In this post, I’m going to touch on how I organize meal planning for my household. This is a technique I’ve used successfully for years (even prior to kids), and now that we have expanded to a family of four, time is more precious than ever. Thankfully the system still works like a charm, even with our larger family to feed. And it saves me a ton of stress when answering the question of “What’s for dinner?”, plus a ton of time NOT wasted in running to the store constantly!
I am the primary cook in our house. My husband will help on the weekends (mostly to make breakfast and sometimes dinners), but nightly dinners during the work week are up to me. Since we both tend to get home from work hungry for dinner and wanting to eat right away, I’ve had to create a system that quickly gets meals on the table in 20-40 minutes. My husband and I also strongly believe in cooking from scratch using only whole/natural/organic foods whenever possible. We rarely use processed goods and our meals are predominately vegetable and protein based, with sides of whole grains and fruits. We don’t follow a specific “diet” and no foods are off limits. We just strongly believe that a healthy lifestyle starts with healthy food. And we manage to do this while limiting our grocery shopping trips to once every one or two weeks (sometimes even every 3 weeks when the garden is in bloom)!
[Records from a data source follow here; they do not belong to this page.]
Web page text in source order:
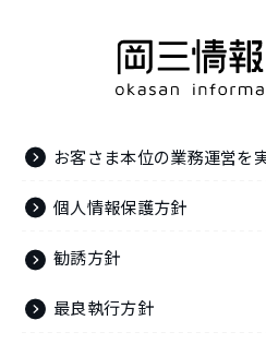
お客さま本位の業務運営を
個人情報保護方針
勧誘方針
最良執行方針
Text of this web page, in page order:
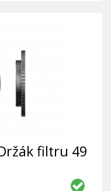
filtru 49
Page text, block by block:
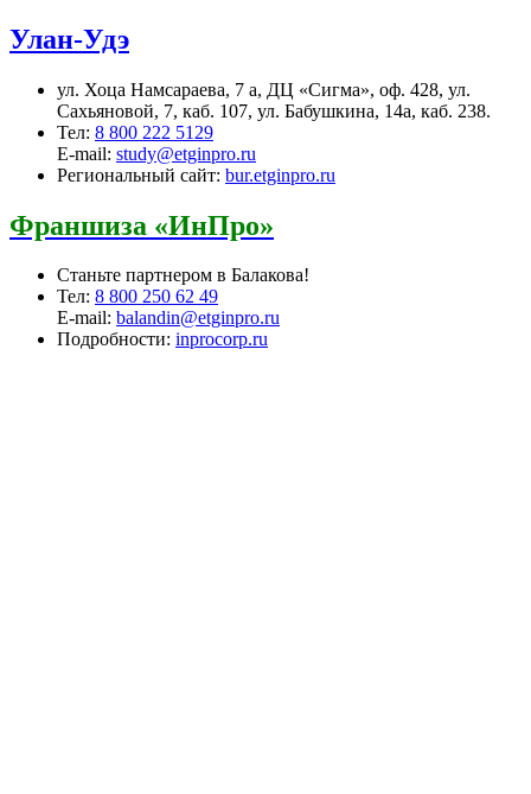
Улан-Удэ
ул. Хоца Намсараева, 7 а, ДЦ «Сигма», оф. 428, ул.
Сахьяновой, 7, каб. 107, ул. Бабушкина, 14а, каб. 238.
Тел: 8 800 222 5129
E-mail: study@etginpro.ru
Региональный сайт: bur.etginpro.ru
Франшиза «ИнПро»
Станьте партнером в Балакова!
Тел: 8 800 250 62 49
E-mail: balandin@etginpro.ru
Подробности: inprocorp.ru
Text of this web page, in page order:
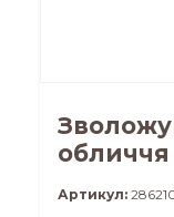
обличчя
Артикул:
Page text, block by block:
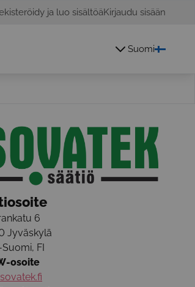
ja luo sisältöäKirjaudu sisään
Suomi
6
Jyväskylä
Suomi, FI
osoite
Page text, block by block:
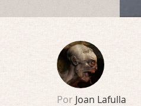
Por Joan Lafulla
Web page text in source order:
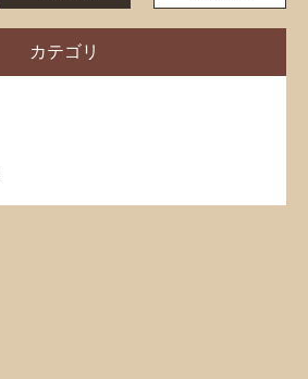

Does this sound impossible? I’m living proof that it’s not. The system we have works great for our household and I am hoping that you will be able to implement some of these tips to streamline meal planning in your house as well. It is a simple way to buy all the food you need, and only the food you need. This way you always know what to cook, have all the ingredients on hand, don’t waste money throwing away unused or spoiled food, and don’t waste precious time running to and from the grocery store to get one or two items each day.
Ready to find out more? Here’s your three steps:
Step 1: Keep a grocery list where everything you need is written down as soon as you know you need it.
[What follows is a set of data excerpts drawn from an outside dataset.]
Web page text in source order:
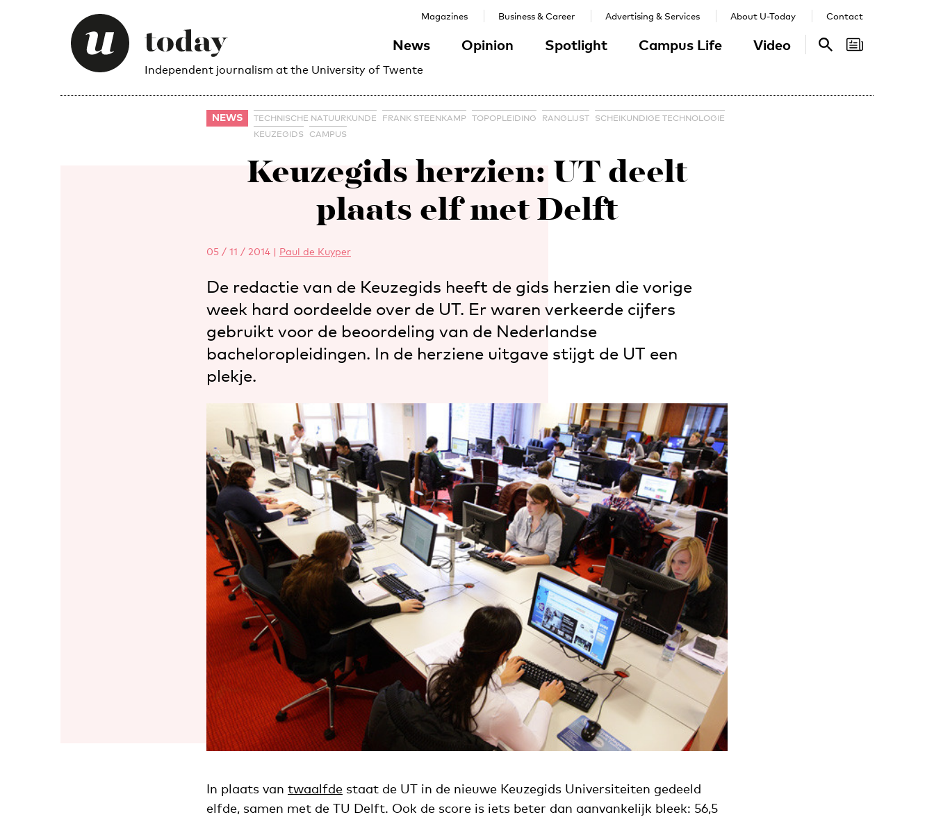
Independent journalism at the University of Twente
News Opinion Spotlight Campus Life Video
Magazines Business & Career Advertising & Services About U-Today Contact
Search
NEWS TECHNISCHE NATUURKUNDE FRANK STEENKAMP TOPOPLEIDING RANGLIJST
SCHEIKUNDIGE TECHNOLOGIE
KEUZEGIDS
CAMPUS
Keuzegids herzien: UT deelt
plaats elf met Delft
05 / 11 / 2014 | Paul de Kuyper
De redactie van de Keuzegids heeft de gids herzien die vorige
week hard oordeelde over de UT. Er waren verkeerde cijfers
gebruikt voor de beoordeling van de Nederlandse
bacheloropleidingen. In de herziene uitgave stijgt de UT een
plekje.
In plaats van twaalfde staat de UT in de nieuwe Keuzegids Universiteiten gedeeld
elfde, samen met de TU Delft. Ook de score is iets beter dan aanvankelijk bleek: 56,5
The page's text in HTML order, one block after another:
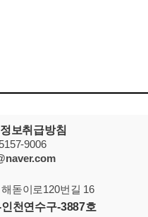
보취급방침
9006
돋이로120번길 16
천연수구-3887호
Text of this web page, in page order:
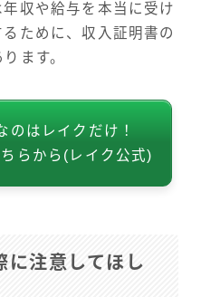
収や給与を本当に受け
ために、収入証明書の
ます。
のはレイクだけ！
らから(レイク公式)
に注意してほし
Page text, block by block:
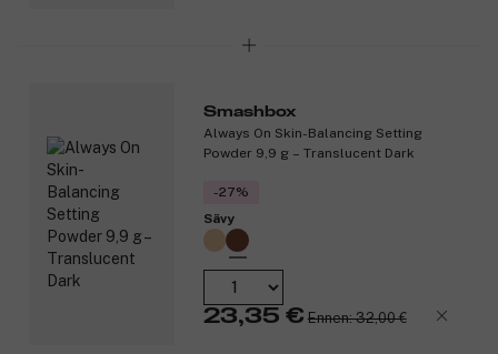
Smashbox
Always On Skin-Balancing Setting
Powder 9,9 g – Translucent Dark
-27%
Sävy
23,35 € Ennen: 32,00 €
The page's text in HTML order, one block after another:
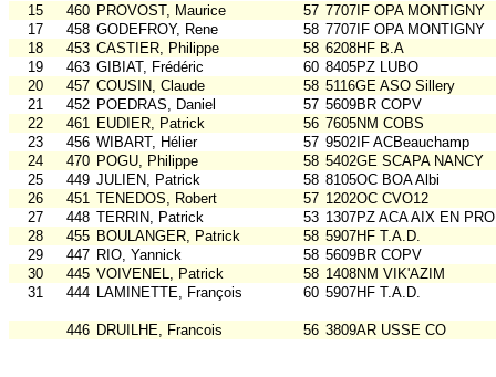
15
460 PROVOST, Maurice 57 7707IF OPA MONTIGNY
17
458 GODEFROY, Rene 58 7707IF OPA MONTIGNY
18
453 CASTIER, Philippe 58 6208HF B.A
19
463 GIBIAT, Frédéric 60 8405PZ LUBO
20
457 COUSIN, Claude 58 5116GE ASO Sillery
21
452 POEDRAS, Daniel 57 5609BR COPV
22
461 EUDIER, Patrick 56 7605NM COBS
23
456 WIBART, Hélier 57 9502IF ACBeauchamp
24
470 POGU, Philippe 58 5402GE SCAPA NANCY
25
449 JULIEN, Patrick 58 8105OC BOA Albi
26
451 TENEDOS, Robert 57 1202OC CVO12
27
448 TERRIN, Patrick 53 1307PZ ACA AIX EN
28
455 BOULANGER, Patrick 58 5907HF T.A.D.
29
447 RIO, Yannick 58 5609BR COPV
30
445 VOIVENEL, Patrick 58 1408NM VIK'AZIM
31
444 LAMINETTE, François 60 5907HF T.A.D.
446 DRUILHE, Francois 56 3809AR USSE CO
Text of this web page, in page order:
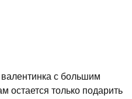
с большим
остается только подарить
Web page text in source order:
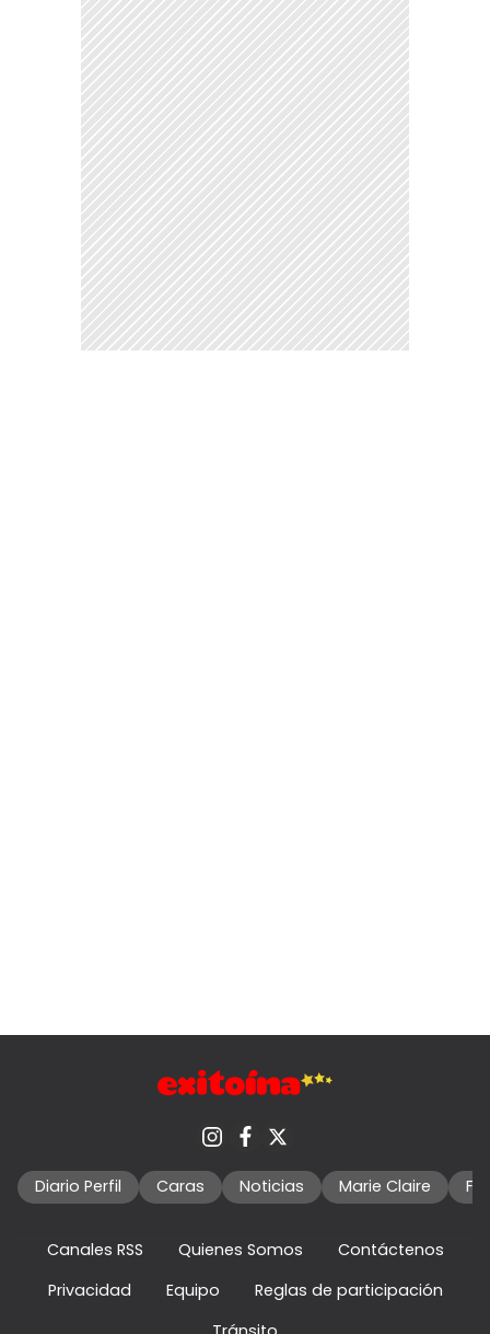
Diario Perfil Caras Noticias Marie Claire
Canales RSS Quienes Somos
Contáctenos
Privacidad
Equipo
Reglas de participación
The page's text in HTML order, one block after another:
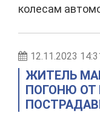
колесам
12.11.2023
ЖИТЕЛЬ
ПОГОНЮ ОТ
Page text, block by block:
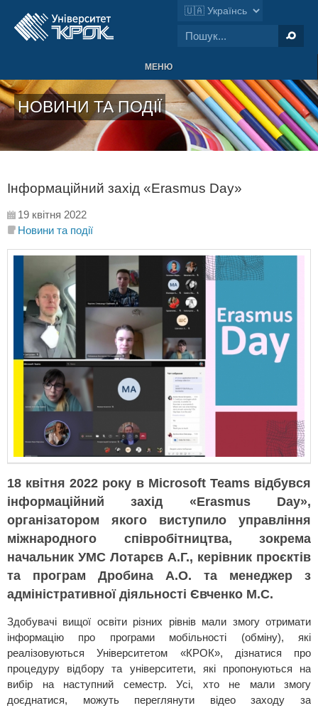
МЕНЮ
НОВИНИ ТА ПОДІЇ
Інформаційний захід «Erasmus Day»
19 квітня 2022
Новини та події
18 квітня 2022 року в Microsoft Teams відбувся
інформаційний захід «Erasmus Day»,
організатором якого виступило управління
міжнародного співробітництва, зокрема
начальник УМС Лотарєв А.Г., керівник проєктів
та програм Дробина А.О. та менеджер з
адміністративної діяльності Євченко М.С.
Здобувачі вищої освіти різних рівнів мали змогу отримати
інформацію про програми мобільності (обміну), які
реалізовуються Університетом «КРОК», дізнатися про
процедуру відбору та університети, які пропонуються на
вибір на наступний семестр. Усі, хто не мали змогу
доєднатися, можуть переглянути відео заходу за
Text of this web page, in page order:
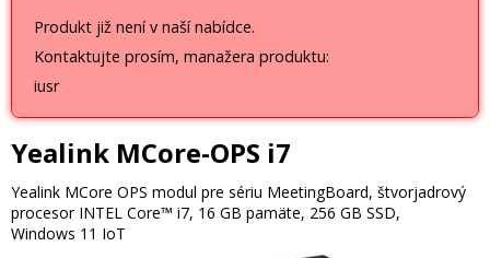
Produkt již není v naší nabídce.
Kontaktujte prosím, manažera produktu:
iusr
Yealink MCore-OPS i7
Yealink MCore OPS modul pre sériu MeetingBoard, štvorjadrový
procesor INTEL Core™ i7, 16 GB pamäte, 256 GB SSD,
Windows 11 IoT
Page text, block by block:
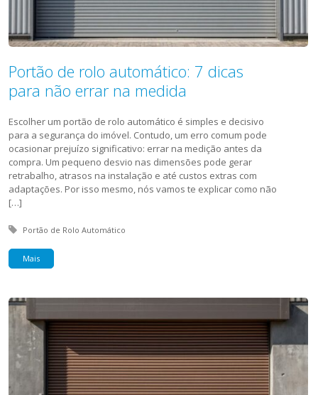
Portão de rolo automático: 7 dicas
para não errar na medida
Escolher um portão de rolo automático é simples e decisivo
para a segurança do imóvel. Contudo, um erro comum pode
ocasionar prejuízo significativo: errar na medição antes da
compra. Um pequeno desvio nas dimensões pode gerar
retrabalho, atrasos na instalação e até custos extras com
adaptações. Por isso mesmo, nós vamos te explicar como não
[…]
Tagged with:
Portão de Rolo Automático
Mais
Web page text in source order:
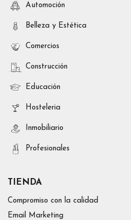
Automoción
Belleza y Estética
Comercios
Construcción
Educación
Hosteleria
Inmobiliario
Profesionales
TIENDA
Compromiso con la calidad
Email Marketing

Even with all the technology today, I find it best to just delegate this job to good old-fashioned pen and paper. I tried at one time to keep this list on my smart phone (that way it was always with me when I needed it), but I found it wasn’t effective because all the members of the family (mainly my husband right now) weren’t able to contribute to it. What happens when your spouse changes the toilet paper a few days before your shopping trip and uses the last roll? If there’s no place for them to immediately write down the shortage, you will be running to the store again a few days later for the one important item you really can’t go without.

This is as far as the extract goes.